[![Open In Colab](https://colab.research.google.com/assets/colab-badge.svg)](https://colab.research.google.com/github/nidolow/image-classification/blob/master/notebooks/train_exp.ipynb)

# Initialize
## Import packages

In [1]:
import os
import json
import hashlib
import pandas as pd
from sklearn.model_selection import train_test_split

import tensorflow as tf
from tensorflow.keras.models import Sequential
from tensorflow.keras.layers import Dense, Conv2D, Flatten, Dropout, MaxPooling2D
from tensorflow.keras.preprocessing.image import ImageDataGenerator

## Select data location

In [2]:
try:
    from google.colab import drive
    drive.mount('/content/drive')
    DATA_PATH = '/content/drive/My Drive/train/'
    OUTPUT_DIR = '/content/drive/My Drive/train/'
except:
    DATA_PATH = '../data/train/'
    OUTPUT_DIR = '../models/'

## Set up const

In [3]:
CONF = {
    'batch': 128,
    'max_epochs': 15,
    'height': 128,
    'width': 128,
    'features': {}
}

## Set up GPU

In [4]:
MAX_GPU_MEM = 1536
gpus = tf.config.experimental.list_physical_devices('GPU')
if False: # Better GPU works fine with no restrictions
    # Restrict TensorFlow to only allocate limited amount of memory on the first GPU
    try:
        tf.config.experimental.set_virtual_device_configuration(
            gpus[0],
            [tf.config.experimental.VirtualDeviceConfiguration(memory_limit=MAX_GPU_MEM)])
        logical_gpus = tf.config.experimental.list_logical_devices('GPU')
        print(len(gpus), "Physical GPUs,", len(logical_gpus), "Logical GPUs")
    except RuntimeError as e:
        # Virtual devices must be set before GPUs have been initialized
        print(e)

# Manage input data
## Load data

In [5]:
df = pd.DataFrame()
for category in os.listdir(DATA_PATH):
    print('Loading category:', category)
    filenames = [os.path.join(category, f) for f in os.listdir(os.path.join(DATA_PATH, category))]
    df = pd.concat([df,
                    pd.DataFrame({'filename': filenames,
                                  'category': category})])

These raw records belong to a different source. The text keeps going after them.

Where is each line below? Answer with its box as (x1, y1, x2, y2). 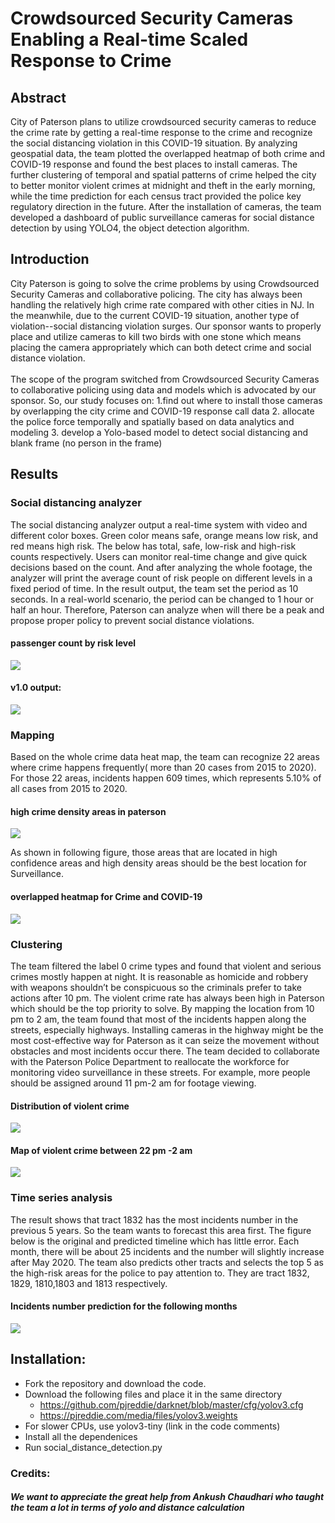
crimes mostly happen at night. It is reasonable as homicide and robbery (10, 970, 309, 982)
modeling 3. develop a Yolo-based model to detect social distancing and (10, 426, 308, 438)
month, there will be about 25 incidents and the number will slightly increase (10, 1245, 325, 1257)
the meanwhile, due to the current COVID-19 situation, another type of (10, 309, 300, 321)
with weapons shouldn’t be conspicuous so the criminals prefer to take (10, 981, 302, 993)
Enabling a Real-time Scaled (10, 28, 249, 51)
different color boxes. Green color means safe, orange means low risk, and (10, 529, 318, 541)
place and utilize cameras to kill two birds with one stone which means (10, 330, 302, 342)
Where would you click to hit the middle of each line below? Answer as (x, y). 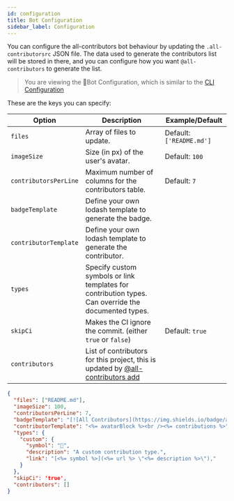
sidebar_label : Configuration (51, 27)
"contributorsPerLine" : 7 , (53, 413)
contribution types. (116, 294)
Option (45, 121)
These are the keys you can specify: (59, 103)
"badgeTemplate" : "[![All (51, 419)
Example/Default (194, 121)
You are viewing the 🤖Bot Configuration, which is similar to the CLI (119, 82)
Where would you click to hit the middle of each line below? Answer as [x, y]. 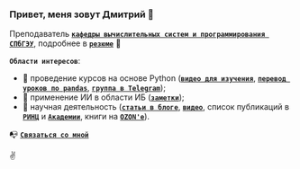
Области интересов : [45, 61]
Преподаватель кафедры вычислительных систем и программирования [137, 34]
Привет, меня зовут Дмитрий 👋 [82, 14]
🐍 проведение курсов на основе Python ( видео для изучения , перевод [154, 78]
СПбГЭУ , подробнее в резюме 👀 [65, 43]
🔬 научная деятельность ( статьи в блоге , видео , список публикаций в [156, 107]
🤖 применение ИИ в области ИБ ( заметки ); [103, 97]
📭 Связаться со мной [49, 135]
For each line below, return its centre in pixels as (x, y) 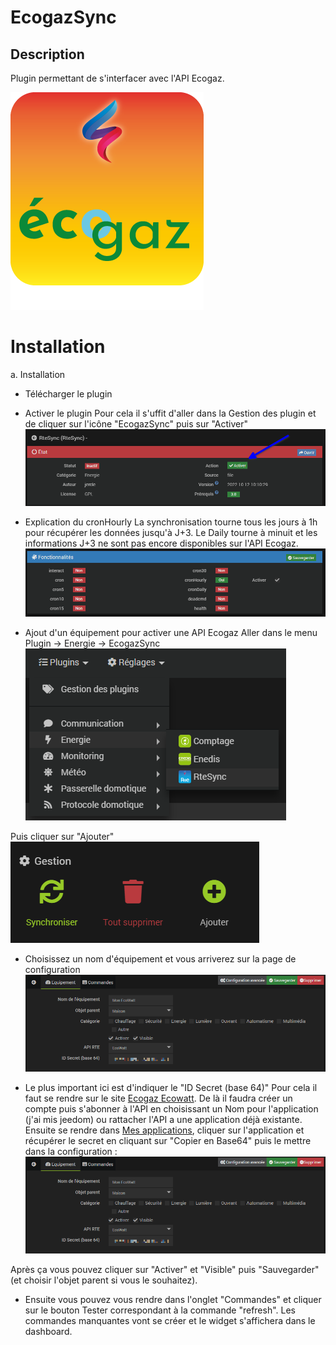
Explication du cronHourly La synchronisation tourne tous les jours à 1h (171, 522)
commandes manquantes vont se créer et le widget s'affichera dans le (170, 1320)
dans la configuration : (71, 1152)
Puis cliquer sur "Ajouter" (62, 837)
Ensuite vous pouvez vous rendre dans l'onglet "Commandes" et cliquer (173, 1299)
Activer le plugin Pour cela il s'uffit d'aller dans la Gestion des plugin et (170, 413)
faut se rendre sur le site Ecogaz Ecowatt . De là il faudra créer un (158, 1098)
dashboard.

train_df, validation_df = train_test_split(df, test_size=0.10, random_state=29)

Loading category: human
Loading category: dog
Loading category: cat


## Prepare data for training

In [6]:
train_generator = ImageDataGenerator(rescale=1./255)
validation_generator = ImageDataGenerator(rescale=1./255)

train_data = train_generator.flow_from_dataframe(
    train_df,
    DATA_PATH,
    x_col='filename',
    y_col='category',
    batch_size=CONF['batch'],
    target_size=(CONF['height'], CONF['width']),
    class_mode='categorical')

validation_data = validation_generator.flow_from_dataframe(
    validation_df,
    DATA_PATH,
    x_col='filename',
    y_col='category',
    batch_size=CONF['batch'],
    target_size=(CONF['height'], CONF['width']),
    class_mode='categorical')

Found 31708 validated image filenames belonging to 3 classes.
Found 3524 validated image filenames belonging to 3 classes.


## Define model

In [7]:
model = Sequential([
    Conv2D(16, 3, padding='same', activation='relu', input_shape=(CONF['height'], CONF['width'], 3)),
    MaxPooling2D(),
    Conv2D(32, 3, padding='same', activation='relu'),
    MaxPooling2D(),
    Conv2D(64, 3, padding='same', activation='relu'),
    MaxPooling2D(),
    Flatten(),
    Dense(512, activation='relu'),
    Dense(3, activation='softmax')])

model.compile(optimizer='adam',
              loss='categorical_crossentropy',
              metrics=['accuracy'])

model.summary()
CONF['model'] = json.loads(model.to_json())


Model: "sequential"
_________________________________________________________________
Layer (type)                 Output Shape              Param #   
conv2d (Conv2D)              (None, 128, 128, 16)      448       
_________________________________________________________________
max_pooling2d (MaxPooling2D) (None, 64, 64, 16)        0         
_________________________________________________________________
conv2d_1 (Conv2D)            (None, 64, 64, 32)        4640      
_________________________________________________________________
max_pooling2d_1 (MaxPooling2 (None, 32, 32, 32)        0         
_________________________________________________________________
conv2d_2 (Conv2D)            (None, 32, 32, 64)        18496     
_________________________________________________________________
max_pooling2d_2 (MaxPooling2 (None, 16, 16, 64)        0         
_________________________________________________________________
flatten (Flatten)            (None, 16384)             0

# Train

In [8]:
history = model.fit(
    train_data,
    steps_per_epoch=len(train_df) // CONF['batch'],
    epochs=CONF['max_epochs'],
    validation_data=validation_data,
    validation_steps=len(validation_df) // CONF['batch'])


  ...
    to  
  ['...']
  ...
    to  
  ['...']
Train for 247 steps, validate for 27 steps
Epoch 1/15
Epoch 2/15
Epoch 3/15
Epoch 4/15
Epoch 5/15
Epoch 6/15
Epoch 7/15
Epoch 8/15
Epoch 9/15
Epoch 10/15
Epoch 11/15
Epoch 12/15
Epoch 13/15
Epoch 14/15
Epoch 15/15


## Save model

In [9]:
hash = str(hashlib.md5(json.dumps(CONF, sort_keys = True).encode("utf-8")).hexdigest()[0:7])

model.save_weights(os.path.join(OUTPUT_DIR, 'model-'+hash+'.mdl'))
with open(os.path.join(OUTPUT_DIR, 'model-'+hash+'.history'), 'w') as w:
    pd.DataFrame(history.history).to_json(w)
with open(os.path.join(OUTPUT_DIR, 'model-'+hash+'.conf'), 'w') as w:
    json.dump(CONF, w)